- Born: Michael J. Lebowitz August 21, 1977 (age 49) Cleveland, Ohio
- Education: Kent State University Case Western Reserve University School of Law
- Occupation: Attorney
- Branch: U.S. Army 101st Airborne Division
- Service years: 2005-2006

= Mike Lebowitz =

American attorney and military-law expert

Michael J. Lebowitz (born August 21, 1977) is a Washington, D.C., attorney and expert in the field of military law, national security, cyber, and Military Expression. He has published a number of legal articles on First Amendment issues pertaining to the military as well as the field of national security and war crimes.
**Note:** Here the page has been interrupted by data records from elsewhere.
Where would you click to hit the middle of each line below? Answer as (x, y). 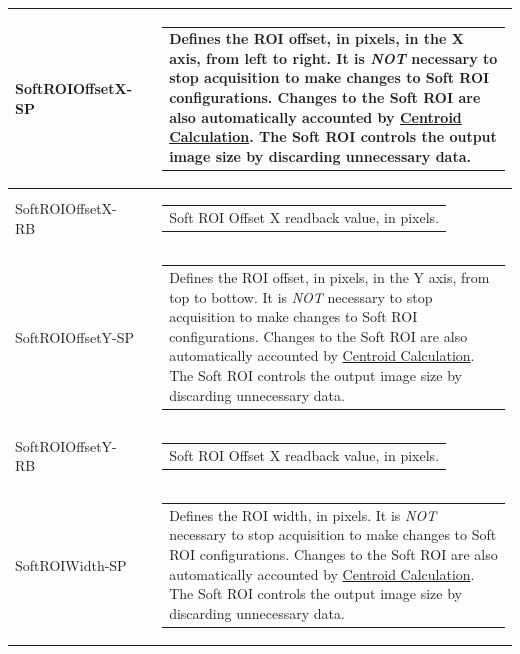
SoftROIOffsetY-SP (75, 336)
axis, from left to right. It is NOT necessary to (333, 57)
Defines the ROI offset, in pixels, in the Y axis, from (329, 277)
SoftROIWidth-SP (71, 564)
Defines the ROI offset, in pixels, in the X (316, 38)
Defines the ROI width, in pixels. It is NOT (303, 514)
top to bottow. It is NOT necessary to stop (301, 296)
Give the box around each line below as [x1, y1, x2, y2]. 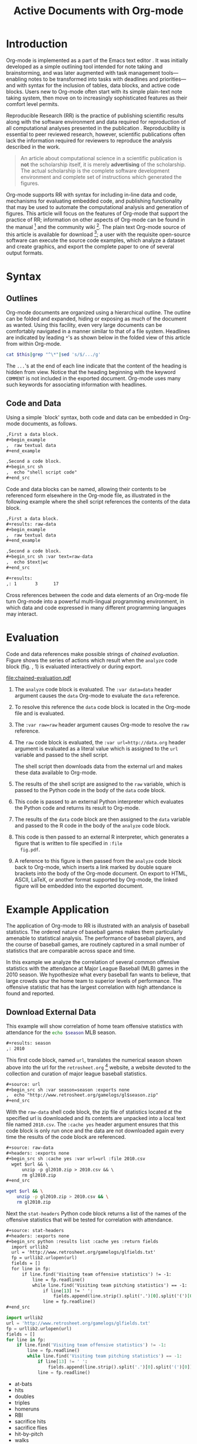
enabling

In 2009, he became a prosecutor in the Military Commission for the terrorism and war crimes suspects detained in Guantanamo Bay, Cuba. He frequently appears in the media as a legal expert on national security and cyber issues.

== Background ==
Born in Cleveland, Ohio, Lebowitz has a journalism degree from Kent State University (1999) and a Juris Doctor degree from Case Western Reserve University School of Law (2003). In 2005–2006, he served in Iraq as a Pathfinder with the 101st Airborne Division, where he helped capture foreign fighters. After returning from Iraq, he began advocating on behalf of military families and veterans. Lebowitz continues to serve as a military lawyer in the Judge Advocate General's Corps of the Army Reserve.

== Military law ==
Lebowitz is an attorney in the field of military law, national security, and cyber law, and gained notoriety on military free speech issues where he served as defense counsel in a number of cases where uniformed personnel faced discipline for speech-related activities. Lebowitz has worked on trials involving military freedom and expression. He lectures on the subject and is asked to serve as a media resource on the impact technology continues to play in the field of military free speech. More recently, he has written on the subject of war crimes and national security, and has served as a war crimes prosecutor at Guantanamo Bay. He was a longtime Guantanamo Bay prosecutor assigned to the capital case against Khalid Sheikh Mohammad and others accused of plotting the 9/11 attacks. He later became chief legal advisor to Army Cyber Command.